Action item
Of the entries below, restate word for word only the section that runs from the line with "1. Beilinson-Kato elements [73, 289]" to the line with "the universal deformation", counting both ends.
- Opening Delimiter -
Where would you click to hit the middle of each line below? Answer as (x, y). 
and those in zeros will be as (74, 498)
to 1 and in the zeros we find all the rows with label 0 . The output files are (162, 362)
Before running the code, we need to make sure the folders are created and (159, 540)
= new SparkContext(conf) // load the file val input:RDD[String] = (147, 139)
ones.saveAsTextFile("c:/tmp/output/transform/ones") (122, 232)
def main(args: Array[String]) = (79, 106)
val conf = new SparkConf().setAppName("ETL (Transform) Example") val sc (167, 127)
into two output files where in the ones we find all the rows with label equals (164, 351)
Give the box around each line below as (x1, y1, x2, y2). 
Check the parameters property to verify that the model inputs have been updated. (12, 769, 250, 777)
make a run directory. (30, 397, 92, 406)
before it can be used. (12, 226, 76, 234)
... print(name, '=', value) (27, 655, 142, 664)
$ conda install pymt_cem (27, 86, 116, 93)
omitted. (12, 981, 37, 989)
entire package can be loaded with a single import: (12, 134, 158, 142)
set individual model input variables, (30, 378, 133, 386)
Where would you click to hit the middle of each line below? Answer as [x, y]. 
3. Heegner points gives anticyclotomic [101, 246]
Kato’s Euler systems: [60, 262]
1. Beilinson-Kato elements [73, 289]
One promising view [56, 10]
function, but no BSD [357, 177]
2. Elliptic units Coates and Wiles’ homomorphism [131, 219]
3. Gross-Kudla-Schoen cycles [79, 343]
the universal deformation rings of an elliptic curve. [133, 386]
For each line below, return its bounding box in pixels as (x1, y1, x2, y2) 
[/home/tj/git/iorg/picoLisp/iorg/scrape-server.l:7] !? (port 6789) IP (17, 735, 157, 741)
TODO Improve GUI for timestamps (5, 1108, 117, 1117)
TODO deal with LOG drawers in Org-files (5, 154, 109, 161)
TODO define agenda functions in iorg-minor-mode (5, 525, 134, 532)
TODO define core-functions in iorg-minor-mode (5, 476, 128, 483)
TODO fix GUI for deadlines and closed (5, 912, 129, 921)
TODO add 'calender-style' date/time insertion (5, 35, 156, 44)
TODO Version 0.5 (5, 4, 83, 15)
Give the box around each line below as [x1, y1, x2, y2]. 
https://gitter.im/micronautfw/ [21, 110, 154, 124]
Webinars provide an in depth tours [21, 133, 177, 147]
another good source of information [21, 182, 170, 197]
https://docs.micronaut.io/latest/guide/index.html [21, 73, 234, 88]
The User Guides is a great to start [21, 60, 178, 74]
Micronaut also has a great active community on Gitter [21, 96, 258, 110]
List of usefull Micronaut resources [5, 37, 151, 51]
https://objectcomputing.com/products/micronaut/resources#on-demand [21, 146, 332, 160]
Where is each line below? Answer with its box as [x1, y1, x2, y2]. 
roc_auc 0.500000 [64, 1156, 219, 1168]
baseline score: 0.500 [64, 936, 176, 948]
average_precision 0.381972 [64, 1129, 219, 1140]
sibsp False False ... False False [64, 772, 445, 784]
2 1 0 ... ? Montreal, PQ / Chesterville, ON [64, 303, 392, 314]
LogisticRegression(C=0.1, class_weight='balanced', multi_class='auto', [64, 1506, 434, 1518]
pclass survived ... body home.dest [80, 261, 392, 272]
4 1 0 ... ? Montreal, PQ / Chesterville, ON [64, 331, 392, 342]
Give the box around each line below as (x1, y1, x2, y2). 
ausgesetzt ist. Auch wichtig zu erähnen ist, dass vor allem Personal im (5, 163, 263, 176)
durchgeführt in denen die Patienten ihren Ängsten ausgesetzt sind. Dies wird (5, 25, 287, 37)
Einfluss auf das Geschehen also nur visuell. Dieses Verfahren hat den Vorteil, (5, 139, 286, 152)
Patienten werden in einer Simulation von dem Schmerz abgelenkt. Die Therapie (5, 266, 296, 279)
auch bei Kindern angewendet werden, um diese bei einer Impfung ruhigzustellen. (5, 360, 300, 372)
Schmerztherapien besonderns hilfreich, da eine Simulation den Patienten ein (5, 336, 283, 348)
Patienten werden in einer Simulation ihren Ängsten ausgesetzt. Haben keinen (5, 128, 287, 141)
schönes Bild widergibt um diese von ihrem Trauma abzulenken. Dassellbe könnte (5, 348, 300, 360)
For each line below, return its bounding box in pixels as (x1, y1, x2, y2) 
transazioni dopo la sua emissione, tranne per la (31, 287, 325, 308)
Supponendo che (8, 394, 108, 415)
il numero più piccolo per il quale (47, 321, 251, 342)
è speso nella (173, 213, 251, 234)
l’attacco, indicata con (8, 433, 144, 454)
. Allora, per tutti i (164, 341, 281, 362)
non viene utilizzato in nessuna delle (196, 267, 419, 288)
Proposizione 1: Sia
- Closing Delimiter -
- Opening Delimiter -
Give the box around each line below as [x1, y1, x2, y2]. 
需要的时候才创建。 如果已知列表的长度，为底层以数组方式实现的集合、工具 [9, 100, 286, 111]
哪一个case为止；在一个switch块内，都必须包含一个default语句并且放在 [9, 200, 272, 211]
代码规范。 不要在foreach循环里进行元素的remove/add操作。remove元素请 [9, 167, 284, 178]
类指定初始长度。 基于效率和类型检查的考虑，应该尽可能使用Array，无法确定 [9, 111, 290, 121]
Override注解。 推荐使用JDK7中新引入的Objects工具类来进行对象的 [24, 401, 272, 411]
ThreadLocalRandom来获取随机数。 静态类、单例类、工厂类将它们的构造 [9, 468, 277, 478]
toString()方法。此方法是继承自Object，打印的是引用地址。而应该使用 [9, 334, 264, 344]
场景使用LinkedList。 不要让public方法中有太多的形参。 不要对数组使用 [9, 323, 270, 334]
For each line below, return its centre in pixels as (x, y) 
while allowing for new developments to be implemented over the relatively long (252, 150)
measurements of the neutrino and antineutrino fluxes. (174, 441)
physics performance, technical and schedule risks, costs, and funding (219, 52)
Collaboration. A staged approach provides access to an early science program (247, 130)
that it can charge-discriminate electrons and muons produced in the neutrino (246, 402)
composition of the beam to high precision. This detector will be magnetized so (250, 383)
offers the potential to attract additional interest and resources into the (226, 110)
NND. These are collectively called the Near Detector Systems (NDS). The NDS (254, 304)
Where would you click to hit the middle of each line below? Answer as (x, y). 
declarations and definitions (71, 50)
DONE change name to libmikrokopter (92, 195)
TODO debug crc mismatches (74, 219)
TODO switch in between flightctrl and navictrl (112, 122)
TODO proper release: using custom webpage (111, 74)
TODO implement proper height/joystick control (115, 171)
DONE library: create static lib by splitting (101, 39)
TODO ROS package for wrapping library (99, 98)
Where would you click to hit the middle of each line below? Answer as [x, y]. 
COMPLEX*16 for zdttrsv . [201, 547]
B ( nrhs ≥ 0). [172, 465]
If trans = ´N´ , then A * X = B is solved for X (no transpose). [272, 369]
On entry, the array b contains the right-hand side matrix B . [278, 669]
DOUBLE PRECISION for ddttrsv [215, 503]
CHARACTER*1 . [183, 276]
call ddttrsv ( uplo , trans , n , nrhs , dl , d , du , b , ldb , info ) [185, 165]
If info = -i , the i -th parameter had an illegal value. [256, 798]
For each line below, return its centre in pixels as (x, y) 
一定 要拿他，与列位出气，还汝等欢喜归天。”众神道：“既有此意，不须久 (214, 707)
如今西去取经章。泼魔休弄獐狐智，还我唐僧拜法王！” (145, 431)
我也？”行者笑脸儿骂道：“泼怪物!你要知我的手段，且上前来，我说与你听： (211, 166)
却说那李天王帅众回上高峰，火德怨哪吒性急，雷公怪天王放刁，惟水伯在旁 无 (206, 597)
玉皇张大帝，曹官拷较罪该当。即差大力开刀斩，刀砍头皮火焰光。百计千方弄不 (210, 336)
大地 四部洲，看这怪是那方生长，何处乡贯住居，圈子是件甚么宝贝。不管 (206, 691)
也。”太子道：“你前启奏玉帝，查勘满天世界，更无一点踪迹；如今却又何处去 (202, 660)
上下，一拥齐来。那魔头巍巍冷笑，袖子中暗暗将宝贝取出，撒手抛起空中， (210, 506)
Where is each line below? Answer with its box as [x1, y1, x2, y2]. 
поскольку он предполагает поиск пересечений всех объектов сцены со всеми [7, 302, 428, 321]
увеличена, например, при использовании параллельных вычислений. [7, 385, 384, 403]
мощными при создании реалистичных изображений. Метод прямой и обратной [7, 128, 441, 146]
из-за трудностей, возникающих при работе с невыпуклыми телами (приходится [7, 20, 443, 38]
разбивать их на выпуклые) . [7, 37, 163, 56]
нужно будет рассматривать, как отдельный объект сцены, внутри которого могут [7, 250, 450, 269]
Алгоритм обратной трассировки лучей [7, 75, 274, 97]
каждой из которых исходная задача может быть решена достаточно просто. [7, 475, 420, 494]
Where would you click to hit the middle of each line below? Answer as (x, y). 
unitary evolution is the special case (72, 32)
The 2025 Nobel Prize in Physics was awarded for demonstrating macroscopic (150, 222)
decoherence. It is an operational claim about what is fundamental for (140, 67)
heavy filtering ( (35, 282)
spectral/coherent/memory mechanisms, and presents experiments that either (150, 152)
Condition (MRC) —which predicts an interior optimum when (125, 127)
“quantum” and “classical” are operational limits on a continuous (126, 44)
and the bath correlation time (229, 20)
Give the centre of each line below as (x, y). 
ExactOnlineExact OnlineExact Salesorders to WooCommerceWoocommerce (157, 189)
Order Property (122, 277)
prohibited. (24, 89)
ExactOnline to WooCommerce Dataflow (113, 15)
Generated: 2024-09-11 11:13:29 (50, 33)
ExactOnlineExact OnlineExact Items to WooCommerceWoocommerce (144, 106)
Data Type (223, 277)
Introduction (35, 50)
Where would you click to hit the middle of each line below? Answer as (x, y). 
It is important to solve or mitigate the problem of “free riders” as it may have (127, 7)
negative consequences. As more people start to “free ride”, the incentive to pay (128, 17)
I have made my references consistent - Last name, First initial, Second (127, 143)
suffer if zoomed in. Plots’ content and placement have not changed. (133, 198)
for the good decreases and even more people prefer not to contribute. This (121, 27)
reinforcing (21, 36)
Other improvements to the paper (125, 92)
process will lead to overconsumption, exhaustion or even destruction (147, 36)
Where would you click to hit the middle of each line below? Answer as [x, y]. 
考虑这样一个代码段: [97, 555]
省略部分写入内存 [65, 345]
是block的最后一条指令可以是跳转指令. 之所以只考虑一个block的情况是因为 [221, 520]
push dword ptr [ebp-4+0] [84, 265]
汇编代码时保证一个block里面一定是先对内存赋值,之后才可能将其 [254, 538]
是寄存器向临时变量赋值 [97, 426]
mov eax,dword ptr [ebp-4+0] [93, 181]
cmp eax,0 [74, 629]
- Closing Delimiter -
Answer below
1. Beilinson-Kato elements [73, 289]
One promising view [56, 10]
function, but no BSD [357, 177]
2. Elliptic units Coates and Wiles’ homomorphism [131, 219]
3. Gross-Kudla-Schoen cycles [79, 343]
the universal deformation rings of an elliptic curve. [133, 386]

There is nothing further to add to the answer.